In the Loft, Eulalie was having tea with Mrs. Foster, her neighbor from 4B. Mrs. Foster was eighty, wore purple velvet tracksuits, and baked oatmeal cookies.
"You look sad, dear," Mrs. Foster said, patting Eulalie's hand.
"I miss my daughter," Eulalie admitted, staring at the steam rising from her mug.
"Then call her."
"I can't. Not yet."
That evening, Elara was back in her room. Caden was downstairs arguing with the new maid. Adalynn was in the bath.
Elara climbed onto the nightstand. She picked up the landline. She knew the number. Mommy made her memorize it with a song.
"Nine-One-Seven..."
Eulalie's phone rang. ID: Holloway Residence.
Her heart stopped. She stared at it. It rang four times.
She picked it up. She didn't speak. She just breathed.
"Mommy?" A tiny, scared voice.
Eulalie clapped a hand over her mouth to stop the sob. Tears streamed down her face instantly.
"Mommy, are you there?"
"El-" Eulalie started.
"Elara!" Adalynn's voice shrieked from the other end. "What are you doing? Put that down!"
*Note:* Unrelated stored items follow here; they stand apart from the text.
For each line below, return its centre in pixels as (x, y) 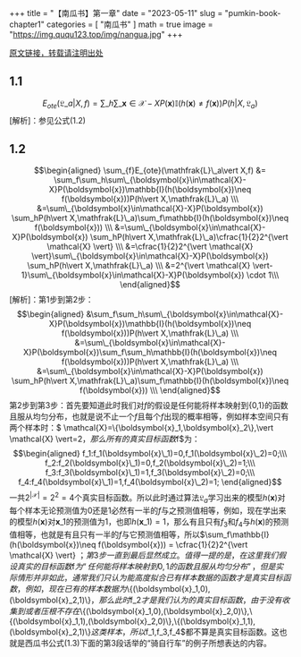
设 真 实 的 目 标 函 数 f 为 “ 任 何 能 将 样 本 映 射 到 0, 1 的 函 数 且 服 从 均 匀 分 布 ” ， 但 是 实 (146, 566)
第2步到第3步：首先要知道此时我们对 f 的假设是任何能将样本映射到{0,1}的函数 (149, 405)
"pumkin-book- (253, 13)
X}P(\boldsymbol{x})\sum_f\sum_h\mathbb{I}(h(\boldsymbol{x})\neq (150, 353)
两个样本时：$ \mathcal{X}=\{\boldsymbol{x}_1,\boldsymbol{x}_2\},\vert (142, 428)
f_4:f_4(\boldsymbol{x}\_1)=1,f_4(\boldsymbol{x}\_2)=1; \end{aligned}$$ (150, 482)
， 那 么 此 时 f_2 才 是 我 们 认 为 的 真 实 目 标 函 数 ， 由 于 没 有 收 (190, 600)
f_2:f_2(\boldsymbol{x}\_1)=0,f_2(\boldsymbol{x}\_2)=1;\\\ (150, 463)
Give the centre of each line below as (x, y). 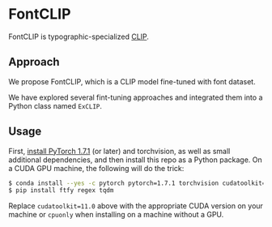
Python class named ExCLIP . (55, 105)
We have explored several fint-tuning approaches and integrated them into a (136, 97)
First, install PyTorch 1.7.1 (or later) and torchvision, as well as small (119, 151)
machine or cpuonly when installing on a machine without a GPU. (116, 215)
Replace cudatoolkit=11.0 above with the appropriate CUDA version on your (136, 206)
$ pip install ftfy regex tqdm (61, 191)
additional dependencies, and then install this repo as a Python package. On (135, 160)
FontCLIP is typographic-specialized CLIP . (79, 36)
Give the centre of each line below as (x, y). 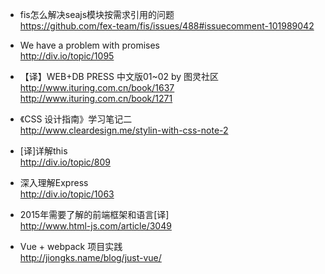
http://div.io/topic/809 (65, 162)
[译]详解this (43, 151)
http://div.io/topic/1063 (67, 194)
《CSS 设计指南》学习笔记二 (76, 119)
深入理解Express (54, 182)
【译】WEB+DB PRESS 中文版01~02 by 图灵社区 (119, 76)
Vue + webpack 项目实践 (71, 246)
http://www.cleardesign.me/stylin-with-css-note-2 (124, 130)
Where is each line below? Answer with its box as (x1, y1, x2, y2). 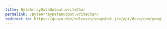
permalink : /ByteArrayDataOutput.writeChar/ (5, 12, 99, 17)
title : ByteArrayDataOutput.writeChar (5, 7, 85, 12)
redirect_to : (5, 16, 32, 21)
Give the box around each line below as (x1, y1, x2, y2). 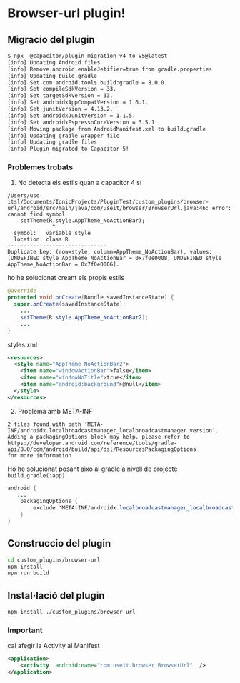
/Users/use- (7, 192, 43, 199)
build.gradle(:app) (7, 472, 66, 479)
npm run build (7, 569, 50, 577)
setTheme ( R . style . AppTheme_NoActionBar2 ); (20, 314, 149, 321)
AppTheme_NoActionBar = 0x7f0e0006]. (7, 261, 120, 269)
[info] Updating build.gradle (7, 72, 98, 79)
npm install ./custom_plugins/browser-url (7, 609, 136, 616)
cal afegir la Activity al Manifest (7, 642, 100, 650)
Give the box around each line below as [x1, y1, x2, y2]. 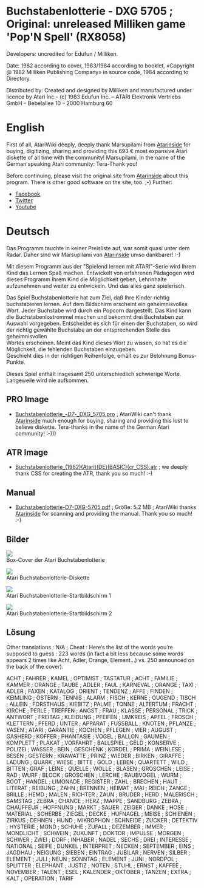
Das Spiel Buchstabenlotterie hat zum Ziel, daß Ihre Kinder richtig [6, 293, 170, 301]
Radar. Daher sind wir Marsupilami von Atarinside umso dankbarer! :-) [6, 251, 181, 258]
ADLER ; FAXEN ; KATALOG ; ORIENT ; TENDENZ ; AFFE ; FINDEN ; [6, 688, 173, 695]
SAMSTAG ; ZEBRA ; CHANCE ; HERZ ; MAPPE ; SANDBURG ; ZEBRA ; [6, 797, 182, 804]
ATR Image [6, 448, 49, 458]
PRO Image [6, 394, 49, 405]
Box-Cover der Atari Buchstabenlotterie [6, 556, 105, 564]
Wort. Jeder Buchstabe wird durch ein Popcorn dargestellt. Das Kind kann [6, 307, 192, 314]
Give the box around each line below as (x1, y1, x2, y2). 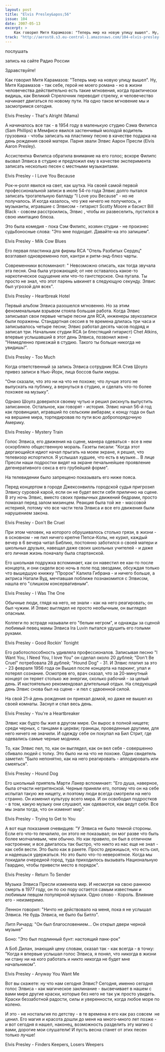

There was a scuffle. "No! I'm talking to Mommy!"
"She doesn't want to talk to you! Look, I bought you a new iPad! Come here!"
Click.
The line went dead.
Eulalie sat on the sofa, the phone still pressed to her ear, listening to the dial tone. It sounded like a flatline.
She slowly lowered the phone. Her hand was shaking uncontrollably.
Adalynn was in the house. Adalynn was controlling the access. As long as Eulalie was just the "ex-wife," she was powerless.
She wiped her face with her sleeve. The sadness in her eyes hardened into something brittle and sharp.
"Okay," she whispered. "No more crying."